1. I'm not talking the folks who help you set up a printer; I'm talking the support folks (like myself) who are called on by the DBAs and sysadmins when they don't fully understand the software that isn't their specific area of expertise (in my case, I support a specific document management suite). We're the support people your support people call.
posted by grubi at 2:27 PM on January 28, 2014 [1 favorite]


management

I'm thinking management is actually like the adds you have to clear before you even get to the boss.

The Ken Jeong spitting milk GIF with the caption "When, in the year 2014, the manager says we don’t need backups because we have RAID and DR". YES. THIS. FUCKING RUN BACKUPS OR PAY THE PENALTY!

What do you mean? Redundancy is totes the same thing as backups.

Ah, shit, I can't even joke because that is literally what people believe.
posted by kmz at 2:31 PM on January 28, 2014 [1 favorite]




I've worked as a sysadmin, a developer, and mentor/supervise a team of about 8 sysadmins right now. I think I talked to a DBA once during my career, and in all cases the closest common manager between us was the CIO.

I get the impression that the only thing Oracle DBAs do is buy new versions of Oracle and upgrade it.
posted by pwnguin at 3:28 PM on January 28, 2014 [4 favorites]


Here's one for devops
When asked to add a new feature to a 10 years old legacy project: THAT BELONGS IN A MUSEUM
Ten years? Can I... can I come and live in your fantasy land?
posted by indubitable at 3:42 PM on January 28, 2014 [3 favorites]


If someone asks you if you want sysadmin privileges on production, this is a trap. Say "no" and back away slowly.

You misspelled "as fast as possible".
posted by spaceman_spiff at 3:52 PM on January 28, 2014 [1 favorite]


I loved the NoSQL gif. I fear I shall soon have to be one of the Amigos.
posted by viramamunivar at 3:53 PM on January 28, 2014 [1 favorite]


Can someone please explain the NoSQL gif? (I read about NoSQL, but have no idea what that kind of change implies.)
posted by sneebler at 4:21 PM on January 28, 2014


I am insufficiently geeky... to me DBA stands for "Doing Business As", the designation in those newspaper "Fictitious Business Statement" ads...
posted by oneswellfoop at 4:31 PM on January 28, 2014


like how much RAM to allot a physical SQL box? The answer is "It fucking depends."

In the post he makes it clear it's about "how much RAM makes sense when my choices are a $14k piece of software, and a $55k piece of software"? You wouldn't be saving much money, in terms of the total cost of the server, by cheaping out and getting 16 GB of RAM.
posted by Pruitt-Igoe at 4:47 PM on January 28, 2014


Can someone please explain the NoSQL gif? (I read about NoSQL, but have no idea what that kind of change implies.)

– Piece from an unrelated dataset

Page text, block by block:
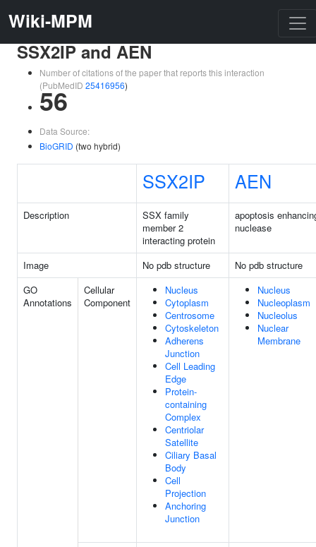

Grossly oversimplifying but it's basically a Fisher Price style of "database".
posted by Talez at 5:13 PM on January 28, 2014 [1 favorite]


"NoSQL" is lots of technologies that are sometimes good for things. If you don't get more specific, then you don't have anything to add... which doesn't stop some people.
posted by LogicalDash at 5:24 PM on January 28, 2014 [2 favorites]


Can someone please explain the NoSQL gif? (I read about NoSQL, but have no idea what that kind of change implies.)

NoSQL is a very powerful tool in certain cases. Some people think it applies all the time. Those people are idiots.
posted by blue_beetle at 5:26 PM on January 28, 2014 [5 favorites]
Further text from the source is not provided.